┌─ Input records

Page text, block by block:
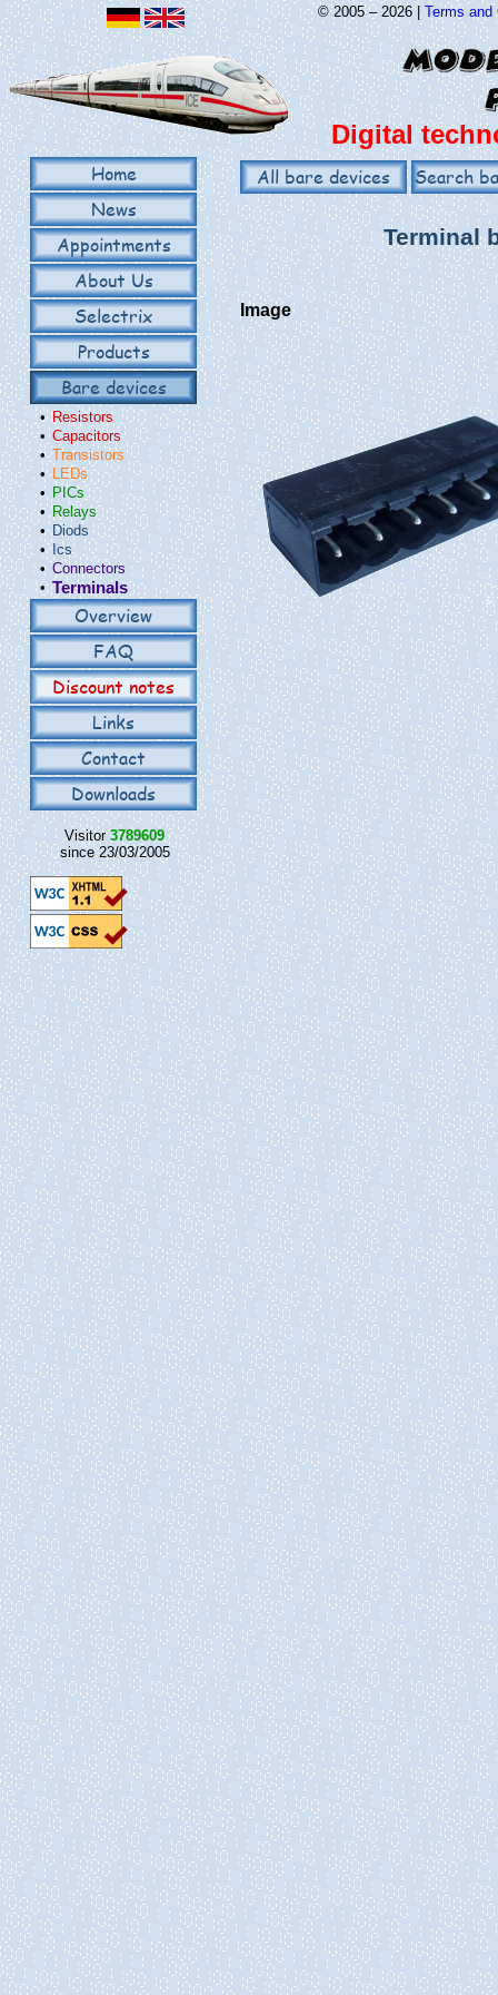
© 2005 – 2026 | Terms and
Digital
Home
News
Appointments
About Us
Selectrix
Products
Bare devices
• Resistors
•Capacitors
•Transistors
• LEDs
• PICs
• Relays
• Diods
• Ics
• Connectors
• Terminals
Overview
FAQ
Discount notes
Links
Contact
Downloads
Visitor3789609
since 23/03/2005
All bare devices Search
Terminal
Image
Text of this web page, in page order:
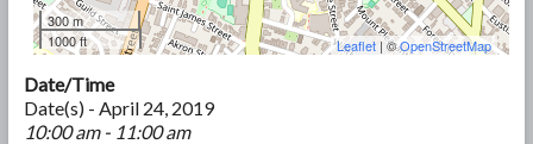
300 m
1000 ft
Leaflet | ©OpenStreetMap
Date/Time
Date(s) - April 24, 2019
10:00 am - 11:00 am
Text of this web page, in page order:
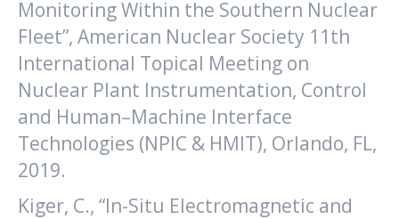
Monitoring Within the Southern Nuclear
Fleet”, American Nuclear Society 11th
International Topical Meeting on
Nuclear Plant Instrumentation, Control
and Human–Machine Interface
Technologies (NPIC & HMIT), Orlando, FL,
2019.
Kiger, C., “In-Situ Electromagnetic and
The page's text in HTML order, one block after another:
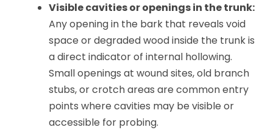
Visible cavities or openings in the trunk:
Any opening in the bark that reveals void
space or degraded wood inside the trunk is
a direct indicator of internal hollowing.
Small openings at wound sites, old branch
stubs, or crotch areas are common entry
points where cavities may be visible or
accessible for probing.
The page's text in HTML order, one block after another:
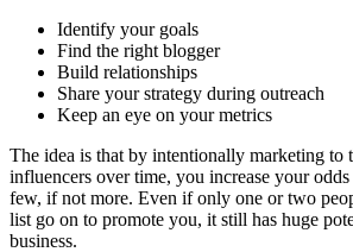
Identify your goals
Find the right blogger
Build relationships
Share your strategy during outreach
Keep an eye on your metrics
The idea is that by intentionally marketing to
influencers over time, you increase your
few, if not more. Even if only one or two
list go on to promote you, it still has huge
business.
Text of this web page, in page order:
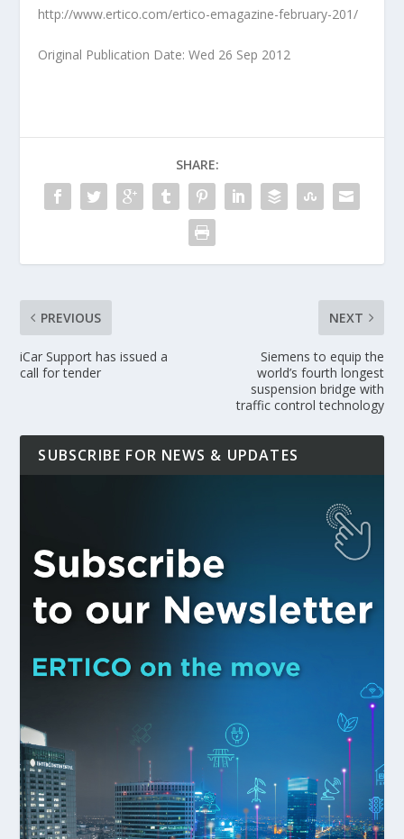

└─

What the task requires:
Your answer must be an exact copy of the listing, with every picture omitted.

Written response:
Page text, block by block:
© 2005 – 2026 | Terms and
Digital
Home
News
Appointments
About Us
Selectrix
Products
Bare devices
• Resistors
•Capacitors
•Transistors
• LEDs
• PICs
• Relays
• Diods
• Ics
• Connectors
• Terminals
Overview
FAQ
Discount notes
Links
Contact
Downloads
Visitor3789609
since 23/03/2005
All bare devices Search
Terminal
Image
Text of this web page, in page order:
300 m
1000 ft
Leaflet | ©OpenStreetMap
Date/Time
Date(s) - April 24, 2019
10:00 am - 11:00 am
Text of this web page, in page order:
Monitoring Within the Southern Nuclear
Fleet”, American Nuclear Society 11th
International Topical Meeting on
Nuclear Plant Instrumentation, Control
and Human–Machine Interface
Technologies (NPIC & HMIT), Orlando, FL,
2019.
Kiger, C., “In-Situ Electromagnetic and
The page's text in HTML order, one block after another:
Visible cavities or openings in the trunk:
Any opening in the bark that reveals void
space or degraded wood inside the trunk is
a direct indicator of internal hollowing.
Small openings at wound sites, old branch
stubs, or crotch areas are common entry
points where cavities may be visible or
accessible for probing.
The page's text in HTML order, one block after another:
Identify your goals
Find the right blogger
Build relationships
Share your strategy during outreach
Keep an eye on your metrics
The idea is that by intentionally marketing to
influencers over time, you increase your
few, if not more. Even if only one or two
list go on to promote you, it still has huge
business.
Text of this web page, in page order:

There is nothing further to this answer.